Serviva per immortalare ricordi di vacanze, primi passi dei propri bambini, rappresentazioni teatrali della propria compagnia, concerti della propria band, compleanni, eccetera.
Un modo di immortalare degli eventi che si è affiancato alla fotografia e che all’inizio ha creato un entusiasmo dovuto all’associazione “comparire in televisione = fare quello che fanno le persone famose”. Questa associazione è scemata, ma è rimasto l'entusiasmo per il fatto di poter immortalare alcuni momenti della propria e dell'altrui vita. Poi è scemato anche questo entusiasmo, per il fatto che quando guardiamo il video questo ci delude a causa di vari aspetti.
Usare una videocamera, o un qualunque altro dispositivo in grado di filmare (ad esempio uno smartphone), è facile. Basta accenderla, inquadrare il soggetto e premere il pulsante di registrazione.
Invece realizzare un filmato interessante e divertente non sempre è facile.
Realizzare un filmato interessante è facile se si tratta di un concerto o di una rappresentazione teatrale: piazzato il cavalletto e decisa l’inquadratura, basta premere rec e poi alla fine premerlo di nuovo. Chi guarderà il filmato avrà un’esperienza simile a quella delle persone che erano a quell’evento, perché in entrambi i casi si tratta di spettatori che guardano una rappresentazione. A parte eventuali problemi tecnici di scarsa illuminazione e qualità audio, la piacevole esperienza di guardare il filmato dipende dalla bravura dei musicisti o attori, non dalla bravura del cameraman. Perché quello che doveva succedere in quel filmato è già chiaro. Il cameraman non è responsabile di una sceneggiatura. Certo, se facesse degli zoom sulle persone giuste al momento giusto sarebbe meglio. Ma comunque se lascia l'inquadratura fissa tutto sommato può andare bene lo stesso, dato che la visuale sarà simile a quella di uno spettatore dal vivo.
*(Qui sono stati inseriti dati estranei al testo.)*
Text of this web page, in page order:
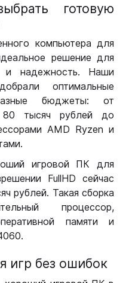
готовую
компьютера для
решение для
и надежность. Наши
оптимальные
бюджеты: от
тысяч рублей до
AMD Ryzen и
игровой ПК для
FullHD сейчас
рублей. Такая сборка
процессор,
памяти и
игр без ошибок
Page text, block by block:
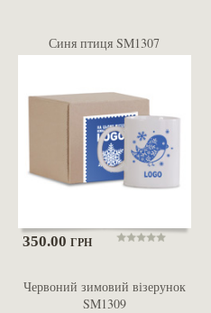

Se invece il filmato riguarda eventi più imprevedibili e improvvisati, la cosa cambia. Di questo l’inesperto si accorge tipicamente non durante le riprese, ma dopo, quando è il momento di visionare quello che si è realizzato. Si accorge allora della cattiva qualità dell'audio, della poca stabilità delle
immagini che fanno venire il mal di testa, e della eccessiva e annoiante lunghezza delle scene.
A proposito di eccessiva lunghezza delle scene è importante prendere coscienza della differenza fra vivere una scena e riguardarla in un video. Quando non siamo spettatori, ma viviano un’esperienza come protagonisti accettiamo come normali momenti di attesa, momenti di noia, momenti in cui gli eventi scorrono senza nulla di granché interessante. Quando la stessa cosa accade in un filmato, a parità di tempi morti o di scene lente quel filmato risulta molto più noioso.
Se lo spettatore è paziente, tipicamente uno spettatore abituato a guardare film d’autore, la lentezza magari viene tollerata. Ma nella maggior parte dei casi non sarà così: lo spettatore si annoierà, si irriterà e tenderà a distrarsi e a voler interrompere la visione del filmato; oppure, non avendo un'educazione alla visione dei video amatoriali in compagnia e non rendendosi conto di quanto è irrispettoso chiacchierare sovrapponendo la propria voce a quella dei personaggi, lo farà, rendendo incomprensibile ciò che dicono e così abbassando la già flebile probabilità che quel video venga apprezzato dagli altri spettatori.
Dunque chi crea il filmato deve rendersi conto di quanto davvero dovrebbe essere lungo ad esempio una clip in cui si mostra un panorama: quando lo osserviamo dal vivo lo guardiamo volentieri anche per 15 secondi, ma quando lo guardiamo su uno schermo al massimo i secondi devono essere 4. È bene registrare con questa consapevolezza e in più, dopo la registrazione, eseguire un montaggio che consisterà in tagli e magari velocizzazioni.
A proposito di montaggio, è facile credere di aver tagliato abbastanza anche quando non è così. Conviene dunque eseguire un primo montaggio e, anziché considerare concluso il lavoro, aspettare qualche giorno per disabituarsi alla visione di quel filmato, poi riguardarlo immedesimandosi più possibile in uno spettatore, per rendersi conto magari che c’è da sfoltire ancora.